Para peneliti dari Amerika Serikat, Swedia, dan Finlandia menelusuri catatan kriminal 12.499 perempuan hingga usia 40 tahun dan menemukan bahwa mereka yang memiliki detak jantung istirahat rendah lebih mungkin dihukum karena kejahatan tanpa kekerasan.

Diperkirakan bahwa aktivitas yang lebih rendah pada sistem saraf otonom, yang mengatur fungsi otomatis tubuh seperti detak jantung, mungkin membuat orang lebih cenderung mencari kesenangan dan mengambil risiko.

SCROLL TO CONTINUE WITH CONTENT

"Rendahnya gairah otonom merupakan korelasi yang terkenal antara tindak pidana dan perilaku pengambilan risiko lainnya pada pria.
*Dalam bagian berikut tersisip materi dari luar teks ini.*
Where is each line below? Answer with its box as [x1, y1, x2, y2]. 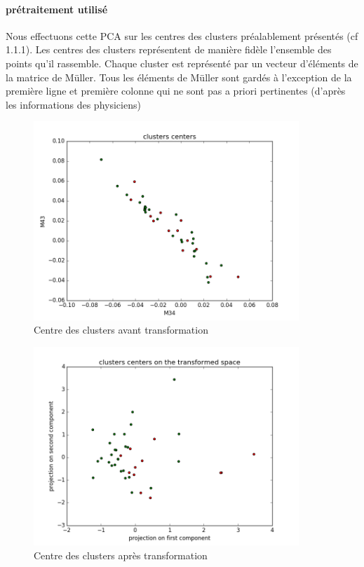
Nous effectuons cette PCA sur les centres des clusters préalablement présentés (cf [6, 28, 358, 43]
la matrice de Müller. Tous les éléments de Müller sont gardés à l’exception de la [6, 69, 352, 84]
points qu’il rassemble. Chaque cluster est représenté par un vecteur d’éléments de [6, 55, 358, 70]
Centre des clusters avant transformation [34, 322, 208, 337]
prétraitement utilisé [6, 1, 108, 16]
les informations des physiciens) [6, 97, 141, 111]
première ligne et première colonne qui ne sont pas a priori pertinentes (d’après [6, 83, 346, 98]
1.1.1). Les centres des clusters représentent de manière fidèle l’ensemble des [6, 42, 332, 57]

Namun hanya sedikit penelitian yang menyelidiki hubungan ini pada wanita," ujar kriminolog Sofi Oskarsson dari Universitas Orebro di Swedia dalam Science Alert.

"Temuan yang dilaporkan ini mempunyai implikasi potensial terhadap prediksi kejahatan perempuan di masa depan," sambungnya.

ADVERTISEMENT

Pencegahan kejahatan seringkali melibatkan pertimbangan faktor sosial dan kepribadian seseorang. Jarang sekali mempertimbangkan faktor biologis, seperti fungsi sistem saraf kita. Namun Oskarsson dan tim ingin melihat apakah ada hubungan antara detak jantung perempuan dan perilaku mereka.

Para peneliti mengikuti 12.499 wanita Swedia yang bergabung dengan militer ketika mereka berusia sekitar 18 tahun, di mana pemeriksaan fisik mencatat detak jantung dan tekanan darah mereka. Kemudian mereka melacak hukuman pidana atau cedera yang tidak disengaja yang dialami para perempuan tersebut hingga 40 tahun.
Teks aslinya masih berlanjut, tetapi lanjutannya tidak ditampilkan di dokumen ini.